Pharmacists are to be allowed to give out methadone, buprenorphine and other medicines containing controlled substances such as opioids or barbiturates without a prescription during the COVID-19 pandemic. The home secretary wrote to the Advisory Council on the Misuse of Drugs (ACMD) earlier this month asking them to urgently review emergency measures that would ‘ensure patients continue to have access to medicines, build resilience and help relieve pressure elsewhere in the health system caused by COVID-19’, the government states.
The proposed measures, which were developed by the Department of Health and Social Care (DHSC) and the Home Office, are to enable registered pharmacies to supply controlled drugs without a prescription where patients have been receiving the medicines as part of ongoing treatment, allow them to vary the frequency of dispensing for an instalment prescription, and extend the Serious Shortage Protocols (SSPs) to include controlled drugs in Schedules 2, 3 and 4 (Part I) of the Misuse of Drugs Regulations 2001.

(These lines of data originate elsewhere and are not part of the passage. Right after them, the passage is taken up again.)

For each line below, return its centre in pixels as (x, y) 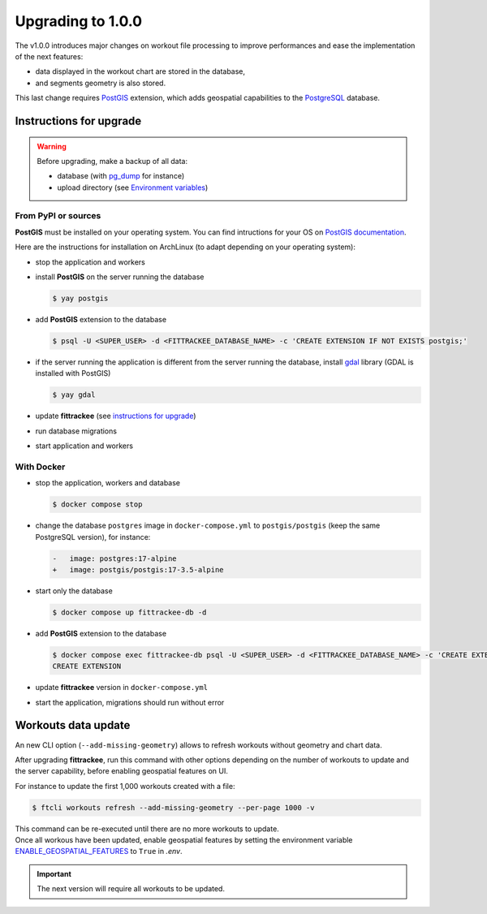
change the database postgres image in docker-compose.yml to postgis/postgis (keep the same (208, 526)
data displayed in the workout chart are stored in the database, (140, 71)
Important (54, 873)
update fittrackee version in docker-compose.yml (122, 688)
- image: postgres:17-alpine (115, 558)
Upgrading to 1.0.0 (78, 21)
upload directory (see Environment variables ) (133, 188)
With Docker (40, 467)

The government has assured the ACMD that the measures will only relate to NHS services and that controlled drugs would only be supplied by registered pharmacies regulated by the General Pharmaceutical Council and at the pharmacists’ ‘professional discretion’. Cases where there is ‘insufficient information available to dispense safely’ would be referred back to the original prescribing service. The National Crime Agency (NCA), National Police Chiefs Council (NPCC) and HM Prison and Probation Service have been consulted and view the risks of diversion as ‘outweighed by the need to continue to supply medicines to those in need’.
The ACMD is ‘generally supportive’ of the measures, says the reply from its chair Dr Owen Bowden-Jones, given the exceptional circumstances and the potential risk of discontinuity of supply. ‘However, pharmacists will require additional support and guidance, as they will be working outside of the scope of their usual practice,’ the letter states. The ACMD has recommended that national-level guidance be issued in consultation with the relevant royal colleges and professional bodies, and notes that the measure ‘would be associated with a greater risk of misuse and diversion’ for patient groups requiring OST or opioid pain medicines.
‘Patients with substance misuse issues might attempt to place pressure on a pharmacist to dispense in accordance with this measure, or might visit a range of pharmacists in an attempt to locate and exploit weaknesses in any of their practices in order to be supplied with medicines against best practice,’ the letter states. Risk assessments by pharmacists will need to be documented and recorded, the prescribing service notified and ‘rigorous’ ID checks carried out, it stresses.
People will need to be able to safely store medicines in locked boxes and have access to take-home naloxone, the document adds, as well as be able to maintain regular contact with the professionals responsible for their prescriptions. ‘Pharmacists will also need to be supported by the original prescribing service to minimise the risks associated with this measure, which include the possible increase in risk of drug-related death,’ it states, and stresses the importance of ensuring that the measures ‘do not extend any longer than is necessary’.